Things like human life have completely different meanings in the eyes of different people. This guy named David Kay can be a senior analyst in the CIA. How could he not understand the dirty things involved?
Yingjiang admits defeat and finally finds some scapegoats to take the blame. The Gallic rooster who has found a sense of presence can shut up and get a piece of the pie in rebuilding Iraq.
What? Does the Gallic Rooster still do this?
This is not a question of whether it will work or not, okay? As long as you can collect money, who will care about what you build?
Isn't there a joke? The door to heaven is broken, good people can't get in, and the world is in chaos. The angels were pampered every day and would definitely not repair the door, so they asked God for instructions. God decided to invite bids for reconstruction. Although the business was not big, the reputation was good, so many contractors came to bid. Ah San said: It will be done for 3,000 yuan. The reason is that the material cost is 1,000, the labor cost is 1,000, and I will earn 1,000. The German said: 6,000, the material cost is 2,000, the labor cost is 2,000, and I will earn 2,000; Tujiang said to the angel at the bidding office: The bid is 9,000 yuan, 3,000 yuan for you, 3,000 yuan for me, and the remaining 3,000 yuan for that Asan.
The angel decided: It’s you!
Later, the door of hell also broke down, so bad people could not escape, and the world became even more chaotic. Taking into account the behind-the-scenes operations that took place in Paradise, Hell learned its lesson during the bidding process and set a control price of 3,000.

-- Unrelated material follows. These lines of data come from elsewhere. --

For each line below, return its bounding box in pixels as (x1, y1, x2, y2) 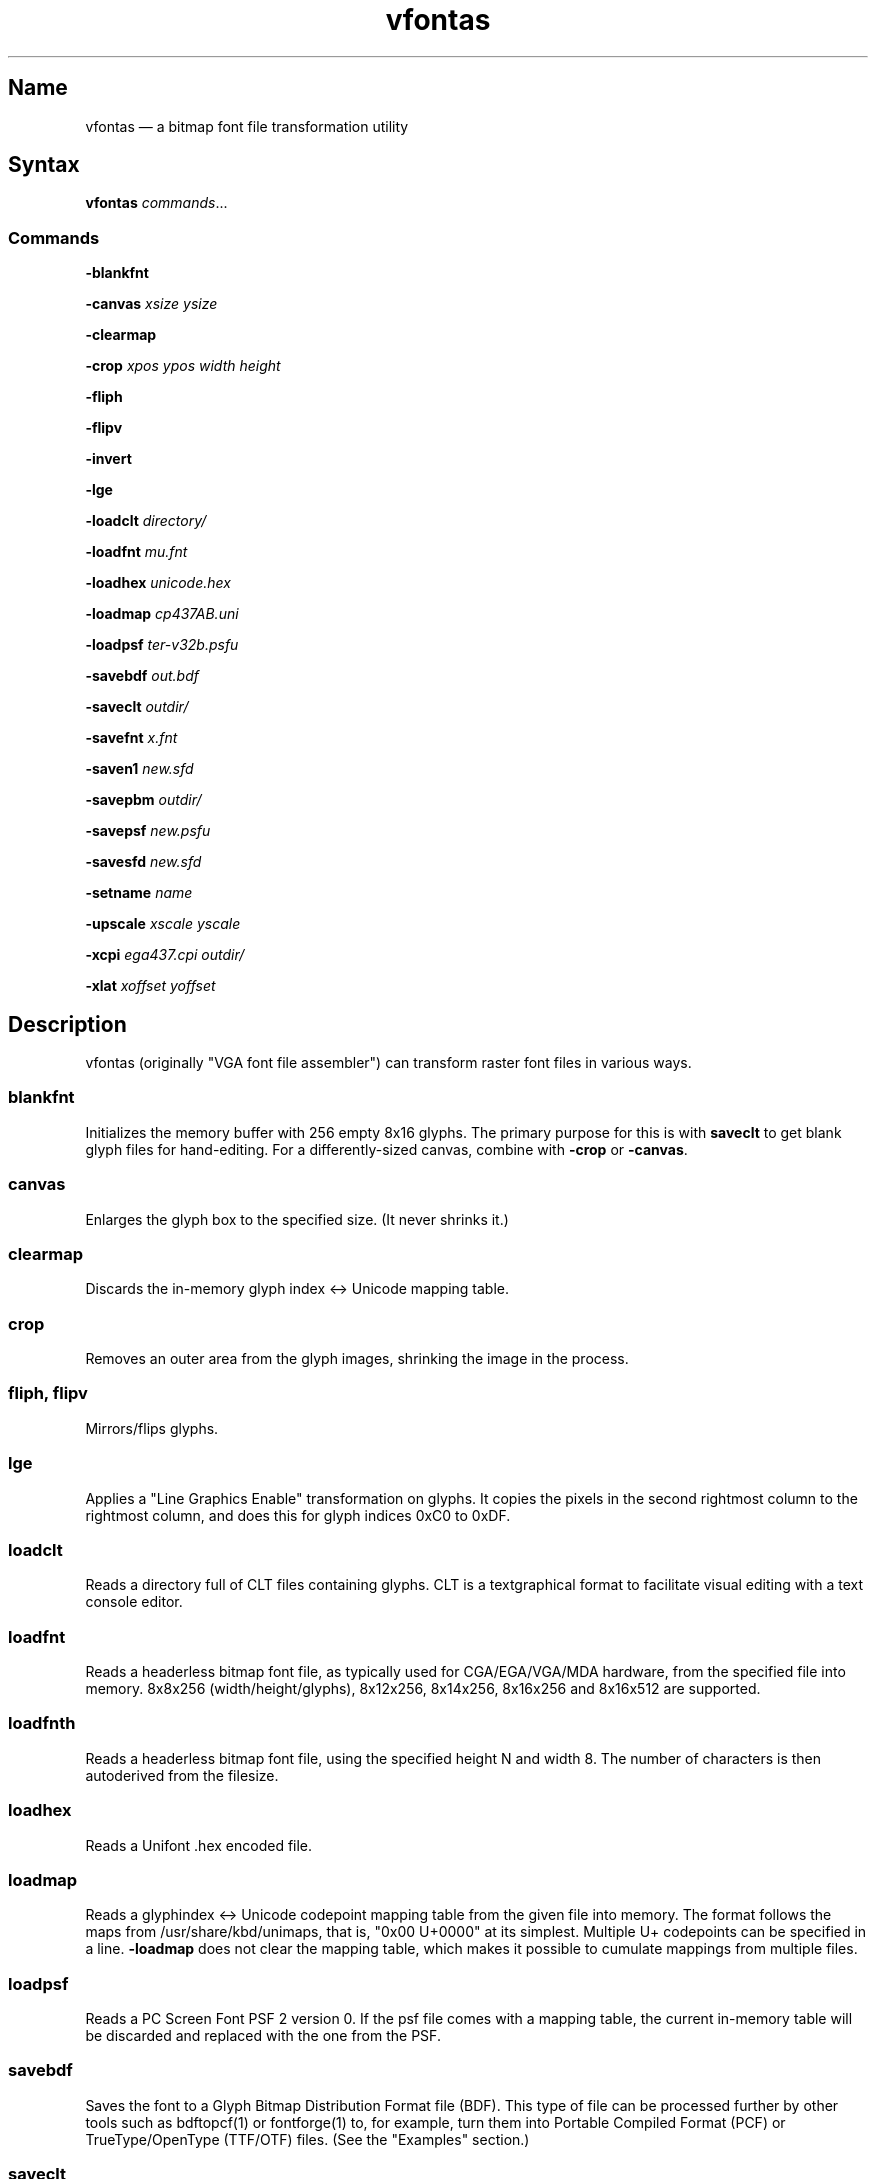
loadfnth (8, 1713, 76, 1734)
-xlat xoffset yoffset (85, 977, 216, 995)
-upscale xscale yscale (85, 915, 241, 933)
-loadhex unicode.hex (85, 574, 231, 592)
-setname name (85, 884, 193, 902)
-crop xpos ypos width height (85, 357, 281, 375)
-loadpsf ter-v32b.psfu (85, 636, 239, 654)
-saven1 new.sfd (85, 760, 194, 778)
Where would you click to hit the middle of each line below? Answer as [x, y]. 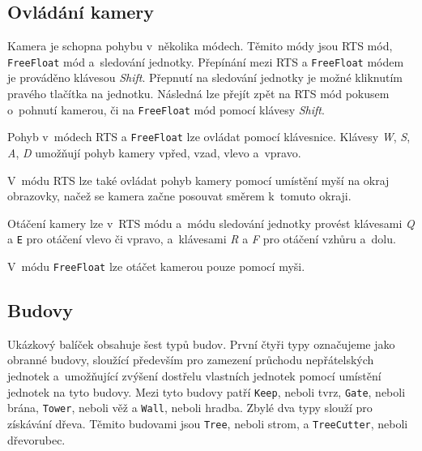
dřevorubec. [36, 439]
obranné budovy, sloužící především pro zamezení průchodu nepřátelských [191, 360]
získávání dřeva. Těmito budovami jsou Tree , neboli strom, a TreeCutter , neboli [208, 423]
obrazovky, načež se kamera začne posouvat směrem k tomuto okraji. [179, 196]
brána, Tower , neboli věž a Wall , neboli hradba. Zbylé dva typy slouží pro [190, 408]
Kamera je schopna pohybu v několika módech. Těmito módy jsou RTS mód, [200, 46]
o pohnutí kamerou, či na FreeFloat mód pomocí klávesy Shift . [166, 109]
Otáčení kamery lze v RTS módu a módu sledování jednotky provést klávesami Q [211, 223]
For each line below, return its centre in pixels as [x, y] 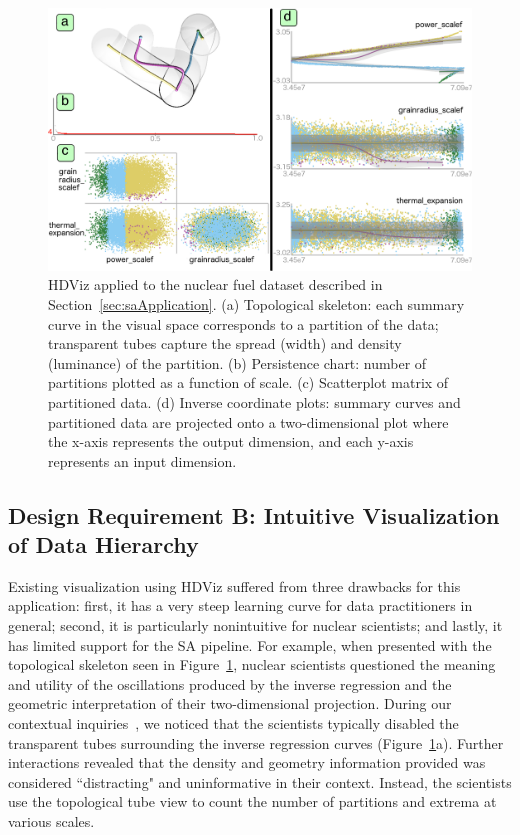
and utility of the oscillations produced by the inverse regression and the [230, 683]
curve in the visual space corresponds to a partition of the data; [243, 323]
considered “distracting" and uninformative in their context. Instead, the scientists [260, 781]
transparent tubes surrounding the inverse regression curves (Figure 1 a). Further [256, 742]
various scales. [51, 821]
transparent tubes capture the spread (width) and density [225, 343]
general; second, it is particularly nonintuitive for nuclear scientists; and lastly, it [255, 625]
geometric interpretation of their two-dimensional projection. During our [230, 703]
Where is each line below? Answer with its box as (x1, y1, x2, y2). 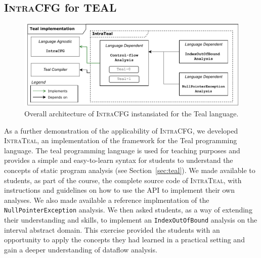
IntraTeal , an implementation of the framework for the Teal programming (4, 135, 237, 146)
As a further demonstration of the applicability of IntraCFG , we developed (4, 125, 238, 136)
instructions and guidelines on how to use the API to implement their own (4, 185, 235, 195)
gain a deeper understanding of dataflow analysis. (4, 244, 157, 254)
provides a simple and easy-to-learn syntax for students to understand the (4, 155, 233, 165)
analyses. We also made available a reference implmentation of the (4, 194, 209, 205)
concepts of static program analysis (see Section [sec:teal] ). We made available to (4, 165, 255, 176)
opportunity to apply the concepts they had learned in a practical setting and (4, 234, 245, 245)
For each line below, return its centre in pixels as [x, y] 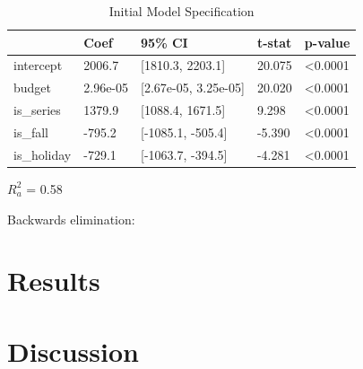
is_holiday [43, 154]
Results [54, 281]
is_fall [31, 132]
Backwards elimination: [71, 219]
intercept [38, 65]
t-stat [274, 42]
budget [33, 88]
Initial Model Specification [181, 11]
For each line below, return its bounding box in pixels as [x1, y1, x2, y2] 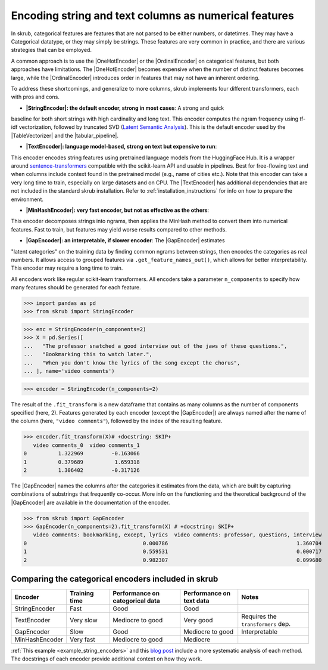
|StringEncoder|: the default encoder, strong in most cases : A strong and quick [26, 104, 224, 112]
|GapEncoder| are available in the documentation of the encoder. [11, 499, 170, 506]
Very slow [69, 616, 98, 625]
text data [183, 597, 210, 605]
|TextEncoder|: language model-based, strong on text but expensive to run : [26, 143, 217, 150]
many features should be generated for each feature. [11, 284, 141, 291]
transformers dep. [241, 620, 291, 628]
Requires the [241, 612, 277, 620]
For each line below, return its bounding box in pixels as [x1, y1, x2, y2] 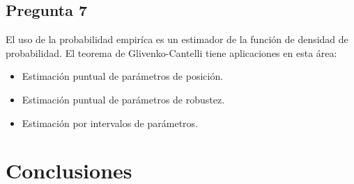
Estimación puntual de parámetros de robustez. [22, 92, 225, 106]
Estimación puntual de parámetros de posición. [22, 69, 224, 83]
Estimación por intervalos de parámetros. [22, 115, 198, 130]
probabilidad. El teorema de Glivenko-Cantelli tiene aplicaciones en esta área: [6, 45, 337, 60]
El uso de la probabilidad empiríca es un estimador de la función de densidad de [6, 32, 348, 47]
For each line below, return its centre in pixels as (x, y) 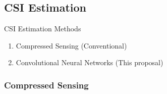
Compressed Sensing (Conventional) (71, 45)
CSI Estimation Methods (43, 29)
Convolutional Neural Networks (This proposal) (90, 62)
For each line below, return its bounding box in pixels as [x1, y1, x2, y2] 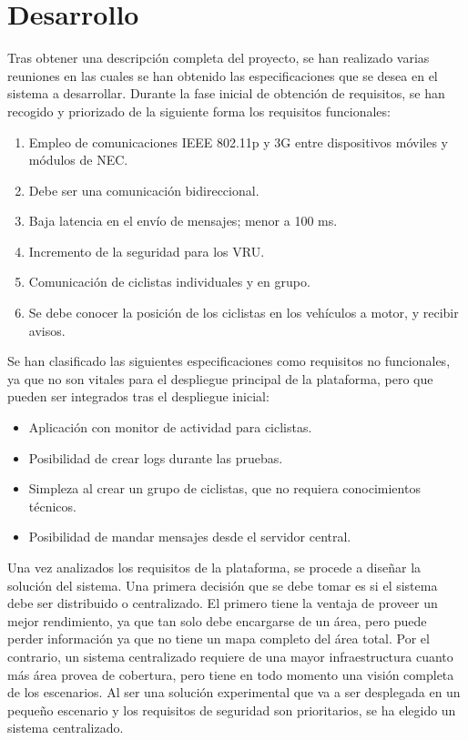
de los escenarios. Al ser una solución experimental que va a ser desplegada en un [7, 683, 461, 702]
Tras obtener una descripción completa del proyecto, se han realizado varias [7, 48, 430, 67]
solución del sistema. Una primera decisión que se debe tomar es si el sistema [7, 575, 438, 594]
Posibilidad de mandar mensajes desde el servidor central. [28, 527, 351, 546]
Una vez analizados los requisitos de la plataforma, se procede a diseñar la [7, 558, 422, 576]
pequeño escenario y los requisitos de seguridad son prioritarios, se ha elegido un [7, 700, 456, 719]
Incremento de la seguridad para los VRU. [28, 241, 265, 260]
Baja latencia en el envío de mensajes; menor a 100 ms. [28, 211, 338, 230]
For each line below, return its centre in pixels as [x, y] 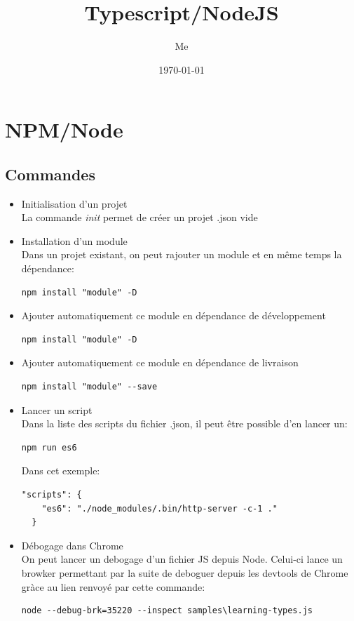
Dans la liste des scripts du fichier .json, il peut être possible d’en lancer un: [184, 423]
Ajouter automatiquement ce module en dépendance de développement [173, 315]
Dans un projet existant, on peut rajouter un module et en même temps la [182, 254]
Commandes [50, 174]
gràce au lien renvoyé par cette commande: [113, 586]
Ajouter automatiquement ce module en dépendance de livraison [160, 362]
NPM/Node [64, 129]
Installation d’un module [74, 240]
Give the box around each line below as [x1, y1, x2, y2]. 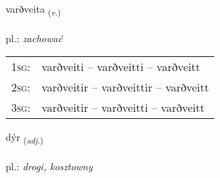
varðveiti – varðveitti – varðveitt [41, 58, 200, 75]
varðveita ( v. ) [6, 1, 61, 18]
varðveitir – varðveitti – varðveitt [41, 99, 205, 116]
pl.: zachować [6, 30, 63, 45]
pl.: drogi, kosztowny [6, 159, 93, 174]
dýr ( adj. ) [6, 129, 44, 146]
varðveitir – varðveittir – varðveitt [41, 79, 209, 96]
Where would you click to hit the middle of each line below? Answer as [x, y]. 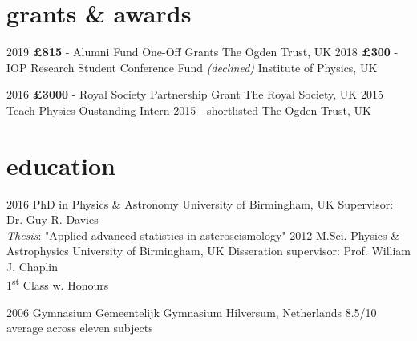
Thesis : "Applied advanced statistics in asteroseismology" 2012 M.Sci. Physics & [203, 235]
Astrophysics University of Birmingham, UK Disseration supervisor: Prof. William [209, 251]
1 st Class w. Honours [58, 284]
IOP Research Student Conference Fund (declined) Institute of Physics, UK [192, 67]
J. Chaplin [32, 266]
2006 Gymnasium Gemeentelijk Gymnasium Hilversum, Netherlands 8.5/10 [192, 312]
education [61, 165]
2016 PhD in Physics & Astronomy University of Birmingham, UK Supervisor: [200, 203]
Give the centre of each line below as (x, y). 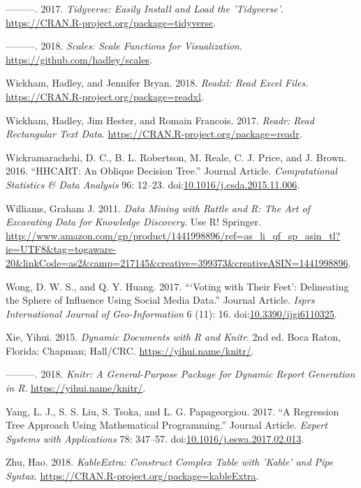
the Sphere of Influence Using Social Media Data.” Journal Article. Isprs (160, 300)
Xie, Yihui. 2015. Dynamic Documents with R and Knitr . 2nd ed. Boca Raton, (173, 337)
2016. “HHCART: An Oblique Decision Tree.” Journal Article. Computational (171, 171)
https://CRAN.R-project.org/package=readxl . (105, 96)
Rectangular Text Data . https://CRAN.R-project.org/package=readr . (154, 134)
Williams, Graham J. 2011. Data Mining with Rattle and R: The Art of (158, 208)
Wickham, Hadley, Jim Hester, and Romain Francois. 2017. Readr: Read (160, 120)
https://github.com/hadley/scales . (79, 59)
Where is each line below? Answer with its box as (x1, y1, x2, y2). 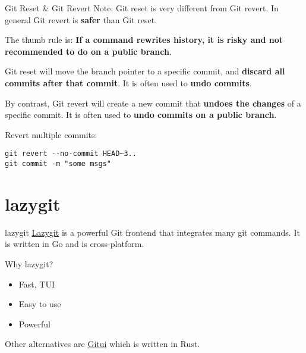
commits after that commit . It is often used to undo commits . (5, 76, 252, 89)
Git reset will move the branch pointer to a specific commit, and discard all (5, 65, 285, 77)
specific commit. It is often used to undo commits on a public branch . (5, 108, 277, 121)
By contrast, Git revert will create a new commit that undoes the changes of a (5, 96, 301, 109)
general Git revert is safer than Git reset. (5, 13, 157, 26)
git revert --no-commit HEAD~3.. (5, 149, 137, 158)
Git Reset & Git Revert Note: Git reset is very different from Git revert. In (5, 2, 279, 14)
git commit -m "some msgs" (5, 160, 111, 168)
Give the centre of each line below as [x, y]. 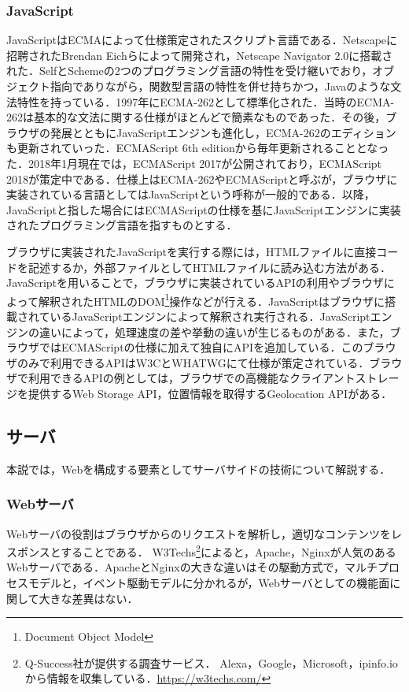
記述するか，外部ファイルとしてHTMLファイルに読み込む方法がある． [209, 267]
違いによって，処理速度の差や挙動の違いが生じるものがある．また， [214, 331]
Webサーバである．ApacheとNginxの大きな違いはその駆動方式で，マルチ [192, 567]
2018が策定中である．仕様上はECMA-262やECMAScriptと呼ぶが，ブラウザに [202, 179]
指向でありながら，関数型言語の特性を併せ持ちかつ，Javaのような [220, 86]
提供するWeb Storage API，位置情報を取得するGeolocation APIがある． [210, 393]
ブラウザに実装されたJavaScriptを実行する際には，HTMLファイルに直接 [192, 251]
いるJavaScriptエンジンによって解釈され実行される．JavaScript [210, 316]
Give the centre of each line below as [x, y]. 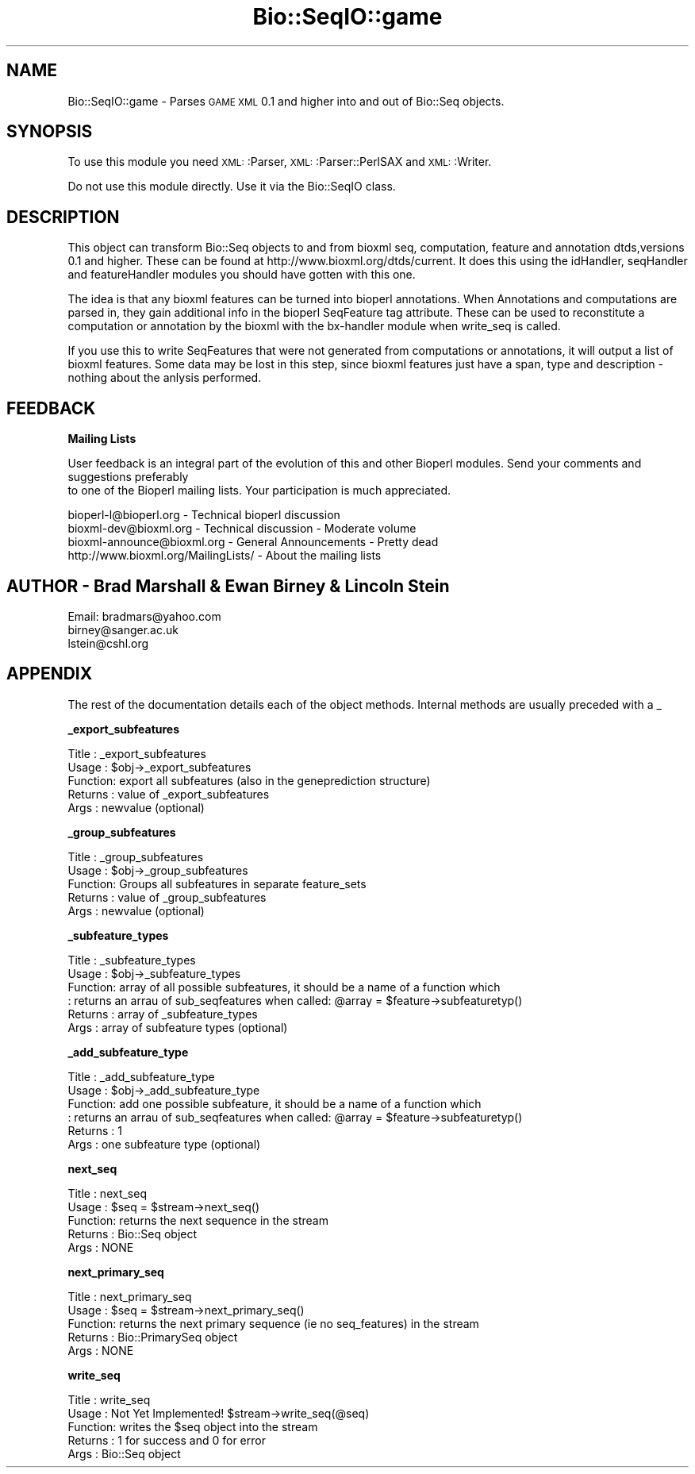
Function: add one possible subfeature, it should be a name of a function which [275, 1103]
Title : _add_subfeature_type [141, 1076]
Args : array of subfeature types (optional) [178, 1027]
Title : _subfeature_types [132, 960]
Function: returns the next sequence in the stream [198, 1220]
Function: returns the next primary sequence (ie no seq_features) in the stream [273, 1323]
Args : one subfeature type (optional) [164, 1144]
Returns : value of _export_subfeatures [169, 794]
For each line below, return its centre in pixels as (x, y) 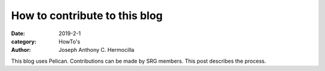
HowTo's (70, 41)
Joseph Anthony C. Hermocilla (97, 50)
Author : (21, 50)
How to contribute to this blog (87, 16)
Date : (18, 33)
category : (24, 41)
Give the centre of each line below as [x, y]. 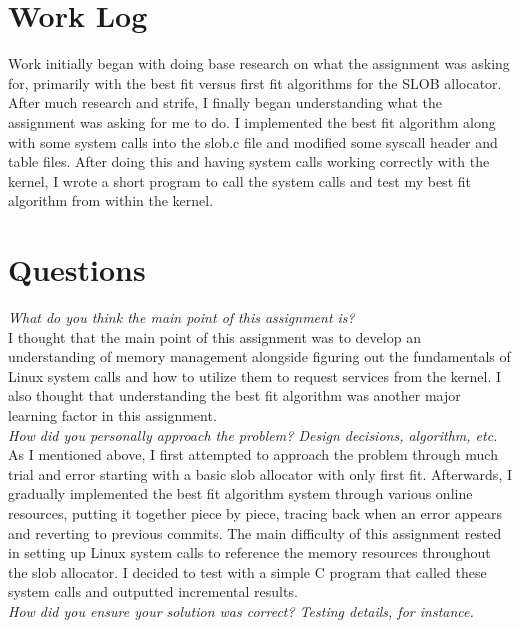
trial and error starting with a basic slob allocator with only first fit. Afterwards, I [260, 473]
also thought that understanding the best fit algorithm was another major [234, 395]
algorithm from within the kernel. [111, 200]
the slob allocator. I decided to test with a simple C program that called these [247, 571]
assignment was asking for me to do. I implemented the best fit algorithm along [252, 121]
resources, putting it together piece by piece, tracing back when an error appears [255, 512]
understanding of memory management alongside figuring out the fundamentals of [259, 356]
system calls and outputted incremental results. [153, 591]
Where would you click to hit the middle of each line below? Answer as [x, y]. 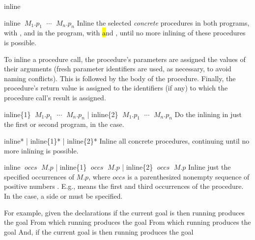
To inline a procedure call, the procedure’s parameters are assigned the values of [125, 59]
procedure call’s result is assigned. [55, 97]
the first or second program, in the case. [64, 124]
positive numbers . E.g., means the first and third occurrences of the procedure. [124, 186]
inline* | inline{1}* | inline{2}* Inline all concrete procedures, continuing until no [127, 140]
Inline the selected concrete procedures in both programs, [163, 22]
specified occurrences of [39, 176]
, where [99, 176]

The Germanic man took one look and left, and Asan quoted 3,000. Tujiang gave each of the bidders who evaluated the bids NT$250, and the price was NT$3,000, and they won the bid.
Both German and Asan were waiting to see the joke. When the project started, Tujiang spent 500 on materials and 500 on labor. Halfway through the repairs, the project was stopped due to the poor working environment.
After half a year of delay, the hell couldn't bear it any longer. I invested an additional 3,000 and it was completed!